I/O arrangement of FPGA IP when interfacing wishbone bus

I/O arrangement of High-Density (HD) FPGA IP when interfacing wishbone bus

Debug Mode

When the logic analyzer interface is enabled, the FPGA can operate in debug mode, whose internal signals can be readback through the registers of the RISC-V processor. Fig. 10 illustrates the detailed I/O arrangement for the FPGA, where the logic analyzer signals are connected to fixed FPGA I/O locations.

Note

The logic analyzer is 128-bit, while 115 bits can drive or be driven by the FPGA I/O. The other 14 bits are connected to internal spots of the FPGA fabric, monitoring critical signal activities of the FPGA in debugging purpose.

Warning

If the logic analyzer is not used, please configure both the management SoC and the FPGA as follows:

  • all the I/O directionality is set to input mode.

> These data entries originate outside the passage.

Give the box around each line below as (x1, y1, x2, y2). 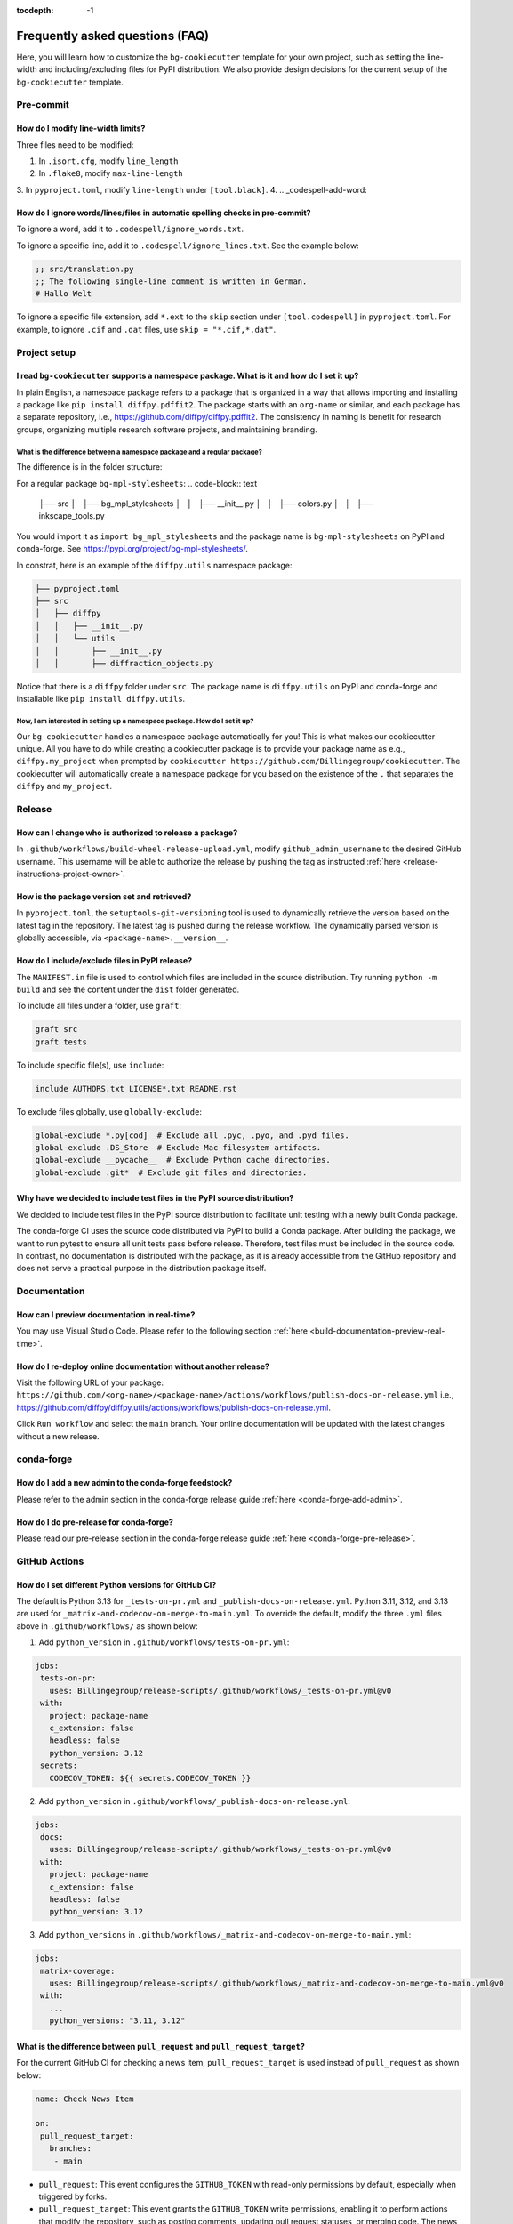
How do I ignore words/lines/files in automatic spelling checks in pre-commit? (16, 207, 311, 218)
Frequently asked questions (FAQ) (16, 28, 210, 44)
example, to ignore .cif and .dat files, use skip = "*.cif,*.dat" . (16, 324, 277, 334)
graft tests (35, 1036, 88, 1047)
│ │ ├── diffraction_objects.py (35, 658, 213, 668)
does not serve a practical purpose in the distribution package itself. (16, 1263, 267, 1274)
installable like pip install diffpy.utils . (16, 694, 186, 705)
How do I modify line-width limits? (16, 123, 146, 133)
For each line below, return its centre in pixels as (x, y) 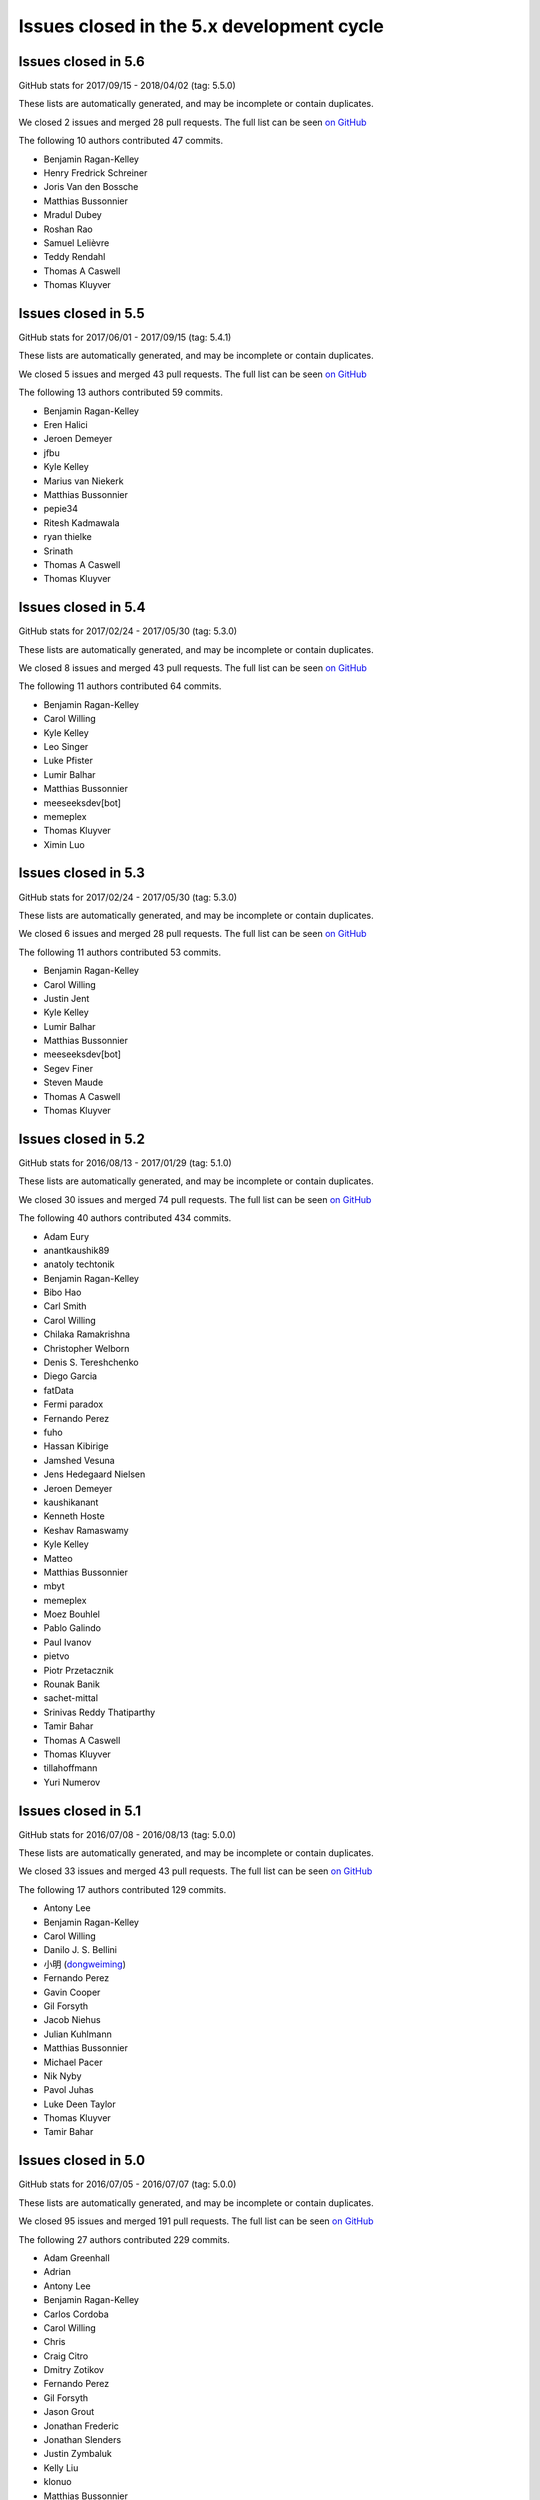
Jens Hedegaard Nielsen (94, 1474)
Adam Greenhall (76, 2257)
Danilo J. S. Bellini (80, 1950)
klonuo (57, 2482)
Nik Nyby (62, 2076)
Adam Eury (66, 1236)
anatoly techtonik (79, 1264)
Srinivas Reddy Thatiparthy (99, 1712)
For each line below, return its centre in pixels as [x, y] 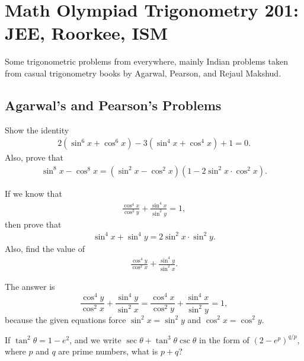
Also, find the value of [45, 248]
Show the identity [37, 130]
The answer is [30, 287]
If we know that [33, 193]
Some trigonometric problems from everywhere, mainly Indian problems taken [146, 61]
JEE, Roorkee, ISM [87, 33]
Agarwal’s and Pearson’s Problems [113, 105]
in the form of [224, 339]
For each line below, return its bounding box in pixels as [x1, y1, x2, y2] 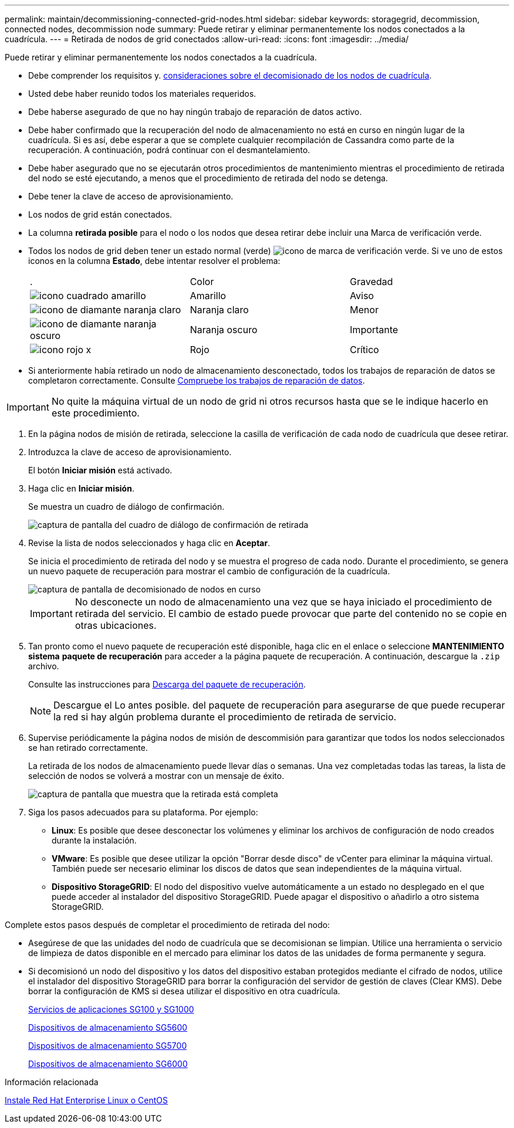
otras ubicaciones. [75, 619, 157, 631]
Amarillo [190, 290, 226, 302]
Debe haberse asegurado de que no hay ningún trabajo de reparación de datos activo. [28, 107, 362, 117]
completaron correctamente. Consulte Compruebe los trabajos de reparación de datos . [28, 375, 365, 385]
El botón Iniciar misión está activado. [28, 465, 173, 475]
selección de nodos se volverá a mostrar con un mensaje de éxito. [28, 771, 285, 781]
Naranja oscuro [190, 324, 258, 336]
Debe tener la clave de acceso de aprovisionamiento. [28, 191, 234, 201]
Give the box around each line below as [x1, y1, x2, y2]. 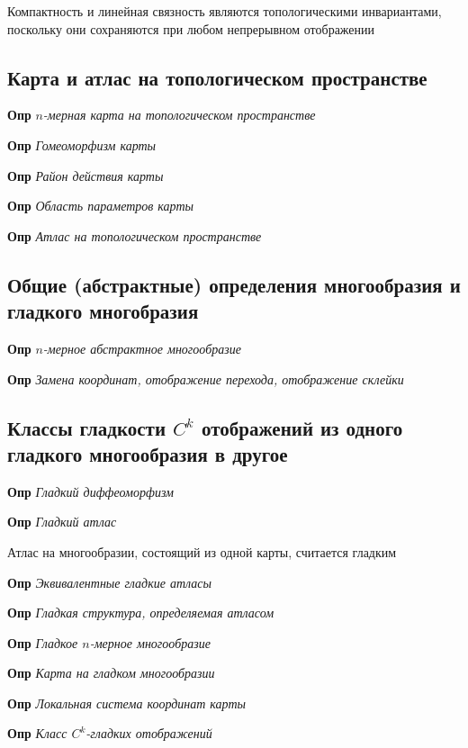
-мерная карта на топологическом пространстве [42, 105, 316, 124]
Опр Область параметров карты [7, 196, 193, 215]
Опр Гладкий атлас [7, 512, 117, 531]
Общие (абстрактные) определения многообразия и [7, 270, 461, 298]
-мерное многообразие [89, 633, 211, 652]
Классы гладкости [7, 413, 166, 441]
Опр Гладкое [7, 633, 78, 652]
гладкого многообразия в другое [7, 439, 288, 467]
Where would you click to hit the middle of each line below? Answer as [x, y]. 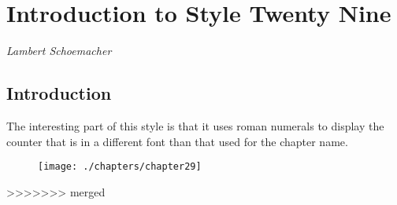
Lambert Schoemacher [59, 51]
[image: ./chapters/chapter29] [120, 167]
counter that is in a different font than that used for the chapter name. [177, 141]
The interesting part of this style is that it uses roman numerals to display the [195, 125]

  • all the output ports is pulled down to logic ``0``.

I/O arrangement of FPGA IP when interfacing logic analyzer

I/O arrangement of High-Density (HD) FPGA IP when interfacing logic analyzer

Configurable Logic Block

Generality

Each Logic Block (CLB) consists of 8 Logic Elements (LEs) as shown in Fig. 11. All the pins of the LEs are directly wired to CLB pins without a local routing architecture. Feedback connections between LEs are implemented by the global routing architecture outside the CLBs.

Configurable Logic Block schematic

Configurable logic block schematic

Multi-mode Logic Element

Physical Implementation

As shown in Fig. 12, each Logic Element (LE) consists of

  • a fracturable 4-input Look-Up Table (LUT)

  • two D-type Flip-Flops (FF)

Logic element schematic

Detailed schematic of a logic element

The LE can operate in different modes to map logic function efficiently

Operating mode: LUT4 + FF

The logic element can operate in the Look-Up Table (LUT) + Flip-flop (FF) mode as many classical FPGA logic elements. As depicted in Fig. 13, the fracturable LUT will operate as a single-output 4-input LUT and the upper FF is used to implemented sequential logic.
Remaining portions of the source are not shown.